= Frank D'Souza =

Indian railway executive

Frank D'Souza (born in Karachi, British India) was the first Indian to be appointed member of the Indian Railway Board and the man who set up the Pakistan Western Railway after Partition of India in 1947.

==Early life==
D'Souza was born in Karachi, British India (now Pakistan). He was educated at St Patrick's High School, Karachi. After finishing school with a Matriculation, Frank D'Souza started to work as a Railway Guard. He was a self-made man and educated himself over the years. In 1929 he was the first Indian to be appointed by the British as a Member of the Railway Board of India.

In those days, The board controlling the railways was comprised the Chief Commissioner, a Financial Commissioner and three Members, one responsible for Way and Works, Projects and Stores one for General Administration and Staff and one for Traffic, Transportation & Commercial matters.
All the Britishers on the Board were members of the Indian Civil Service (ICS), which was an exclusive institute.
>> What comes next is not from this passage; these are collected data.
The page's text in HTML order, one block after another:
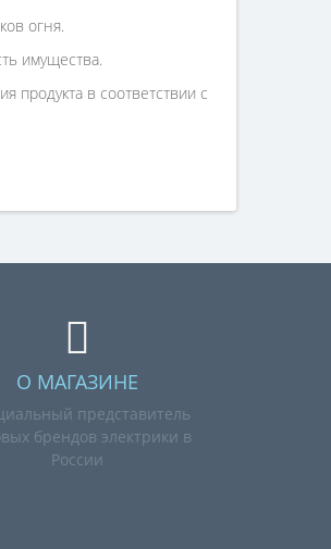
огня.
имущества.
в соответствии с
О МАГАЗИНЕ
представитель
брендов электрики в
России
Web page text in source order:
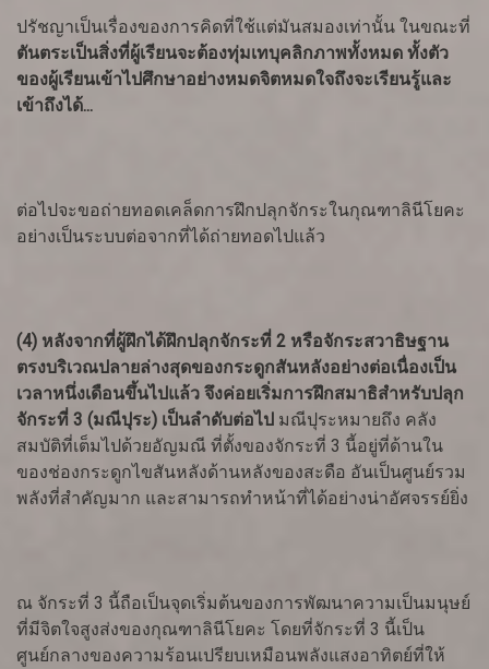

Frank D'Souza was neither an ICS officer nor a university graduate at the time, but was considered brilliant.

During or after WW1 (1910s to 1930s), the British Indian Railways had reduced the number of Europeans from Europe and instead replaced them with resident (domiciled) Europeans, who were sons of railroad men, and Eurasians or Anglo-Indians. As a member of the Railway Board, in the 1930s, Frank D'Souza was appointed to investigate minority representation in the railways. His findings were reported in a paper titled "Review of the Working of the Rules and Orders Relating to the Representation of Minority Communities in the Services of the State-managed Railways" that was published in 1940.
In this paper, he reported that most of the well-paid middle to senior level jobs in departments such as Traffic Department or Locomotive (Mechanical Engineering) Department were monopolized by resident Europeans and Eurasians.

== Pakistan Railways==
At the time of Partition, Frank D'Souza opted for India and because of the Evacuee Property Law, which was established by both India and Pakistan, he lost his large property 'Maryville' in Karachi, Pakistan. In 1947, Mohammad Ali Jinnah, founder and the first Governor-General of Pakistan specifically requested Frank D'Souza to help in setting up the Pakistan Railways system.
Frank agreed, but on the condition that his home 'Maryville' be returned to him. Jinnah and the Government of Pakistan agreed.

Upon completing his job in Pakistan, Frank returned to India and donated his house in Karachi to an order of nuns, the Sisters of Mercy, to be used as a home for the aged. Later, one of his sons, Reverend Father Ronald Alexander D'Souza, a Catholic priest who worked in Lahore, lived the last few years of his life at the home.